■ Assignment: Without the pictures, output the records below exactly as they are.

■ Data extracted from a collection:
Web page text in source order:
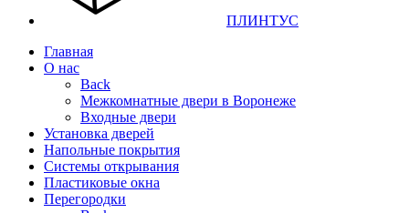
ПЛИНТУС
Главная
О нас
Back
Межкомнатные двери в Воронеже
Входные двери
Установка дверей
Напольные покрытия
Системы открывания
Пластиковые окна
Перегородки
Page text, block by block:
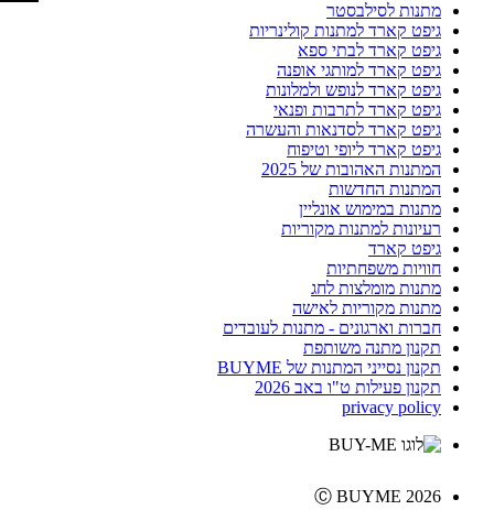
מתנות לסילבסטר
גיפט קארד למתנות קולינריות
גיפט קארד לבתי ספא
גיפט קארד למותגי אופנה
גיפט קארד לנופש ולמלונות
גיפט קארד לתרבות ופנאי
גיפט קארד לסדנאות והעשרה
גיפט קארד ליופי וטיפוח
המתנות האהובות של 2025
המתנות החדשות
מתנות במימוש אונליין
רעיונות למתנות מקוריות
גיפט קארד
חוויות משפחתיות
מתנות מומלצות לחג
מתנות מקוריות לאישה
חברות וארגונים - מתנות לעובדים
תקנון מתנה משותפת
תקנון נסייני המתנות של BUYME
תקנון פעילות ט"ו באב 2026
privacy policy
Ⓒ BUYME 2026
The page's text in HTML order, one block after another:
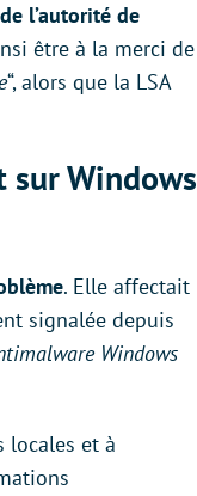
l’autorité de
être à la merci de
“, alors que la LSA
Windows
. Elle affectait
signalée depuis
Windows
locales et à
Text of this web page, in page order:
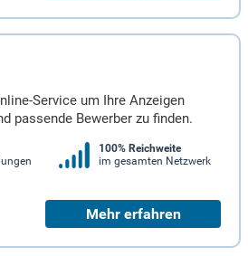
Service um Ihre Anzeigen
passende Bewerber zu finden.
100% Reichweite
im gesamten Netzwerk
Mehr erfahren
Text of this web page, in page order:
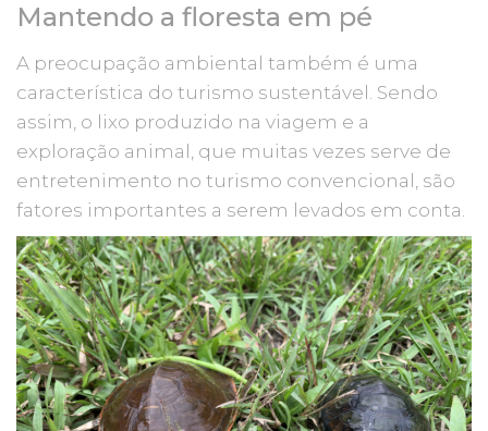
Mantendo a floresta em pé
A preocupação ambiental também é uma
característica do turismo sustentável. Sendo
assim, o lixo produzido na viagem e a
exploração animal, que muitas vezes serve de
entretenimento no turismo convencional, são
fatores importantes a serem levados em conta.
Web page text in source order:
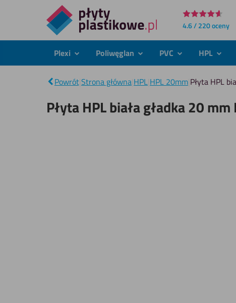
Bezpośrednio
do
4.6 / 220 oceny
Plexi podmenuPoliwęglan podmenuPVC podmenuHPL
PowrótStrona główna HPL HPL 20mm Płyta HPL
Płyta HPL biała gładka 20
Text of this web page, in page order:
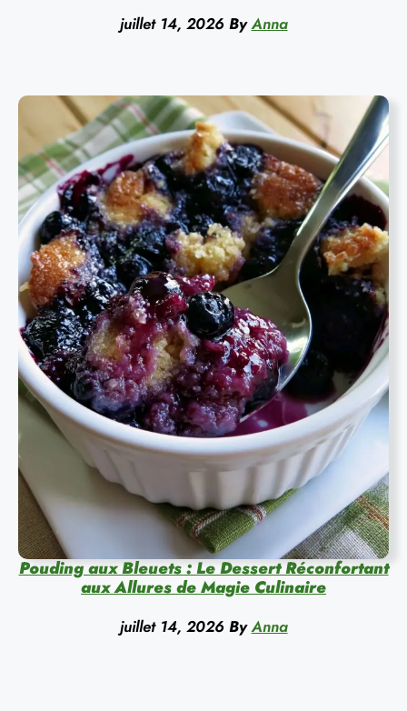
juillet 14, 2026 By Anna
Pouding aux Bleuets : Le Dessert Réconfortant
aux Allures de Magie Culinaire
juillet 14, 2026 By Anna
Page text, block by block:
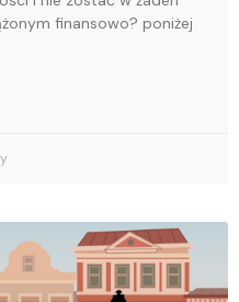
finansowo? poniżej
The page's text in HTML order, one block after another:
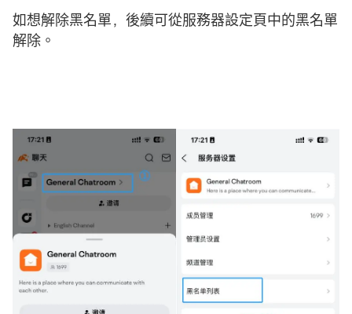
如想解除黑名單，後續可從服務器設定頁中的黑名單
解除。
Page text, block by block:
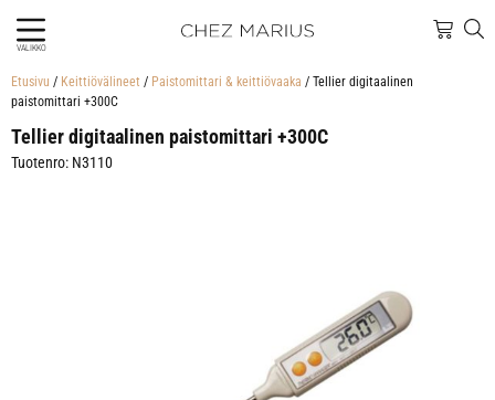
VALIKKO
Etusivu / Keittiövälineet / Paistomittari & keittiövaaka / Tellier digitaalinen
paistomittari +300C
Tellier digitaalinen paistomittari +300C
Tuotenro: N3110
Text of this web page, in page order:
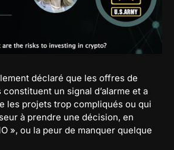
déclaré que les offres de
un signal d’alarme et a
les projets trop compliqués ou qui
à prendre une décision, en
», ou la peur de manquer quelque
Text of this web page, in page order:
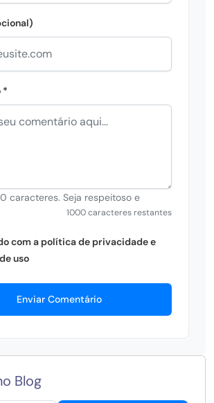
*
caracteres. Seja respeitoso e
1000 caracteres restantes
com a política de privacidade e
uso
Enviar Comentário
Blog

■ Written answer:
Web page text in source order:
ПЛИНТУС
Главная
О нас
Back
Межкомнатные двери в Воронеже
Входные двери
Установка дверей
Напольные покрытия
Системы открывания
Пластиковые окна
Перегородки
Page text, block by block:
מתנות לסילבסטר
גיפט קארד למתנות קולינריות
גיפט קארד לבתי ספא
גיפט קארד למותגי אופנה
גיפט קארד לנופש ולמלונות
גיפט קארד לתרבות ופנאי
גיפט קארד לסדנאות והעשרה
גיפט קארד ליופי וטיפוח
המתנות האהובות של 2025
המתנות החדשות
מתנות במימוש אונליין
רעיונות למתנות מקוריות
גיפט קארד
חוויות משפחתיות
מתנות מומלצות לחג
מתנות מקוריות לאישה
חברות וארגונים - מתנות לעובדים
תקנון מתנה משותפת
תקנון נסייני המתנות של BUYME
תקנון פעילות ט"ו באב 2026
privacy policy
Ⓒ BUYME 2026
The page's text in HTML order, one block after another:
l’autorité de
être à la merci de
“, alors que la LSA
Windows
. Elle affectait
signalée depuis
Windows
locales et à
Text of this web page, in page order:
Service um Ihre Anzeigen
passende Bewerber zu finden.
100% Reichweite
im gesamten Netzwerk
Mehr erfahren
Text of this web page, in page order:
Mantendo a floresta em pé
A preocupação ambiental também é uma
característica do turismo sustentável. Sendo
assim, o lixo produzido na viagem e a
exploração animal, que muitas vezes serve de
entretenimento no turismo convencional, são
fatores importantes a serem levados em conta.
Web page text in source order:
Bezpośrednio
do
4.6 / 220 oceny
Plexi podmenuPoliwęglan podmenuPVC podmenuHPL
PowrótStrona główna HPL HPL 20mm Płyta HPL
Płyta HPL biała gładka 20
Text of this web page, in page order:
juillet 14, 2026 By Anna
Pouding aux Bleuets : Le Dessert Réconfortant
aux Allures de Magie Culinaire
juillet 14, 2026 By Anna
Page text, block by block:
finansowo? poniżej
The page's text in HTML order, one block after another:
如想解除黑名單，後續可從服務器設定頁中的黑名單
解除。
Page text, block by block:
VALIKKO
Etusivu / Keittiövälineet / Paistomittari & keittiövaaka / Tellier digitaalinen
paistomittari +300C
Tellier digitaalinen paistomittari +300C
Tuotenro: N3110
Text of this web page, in page order:
déclaré que les offres de
un signal d’alarme et a
les projets trop compliqués ou qui
à prendre une décision, en
», ou la peur de manquer quelque
Text of this web page, in page order:
*
caracteres. Seja respeitoso e
1000 caracteres restantes
com a política de privacidade e
uso
Enviar Comentário
Blog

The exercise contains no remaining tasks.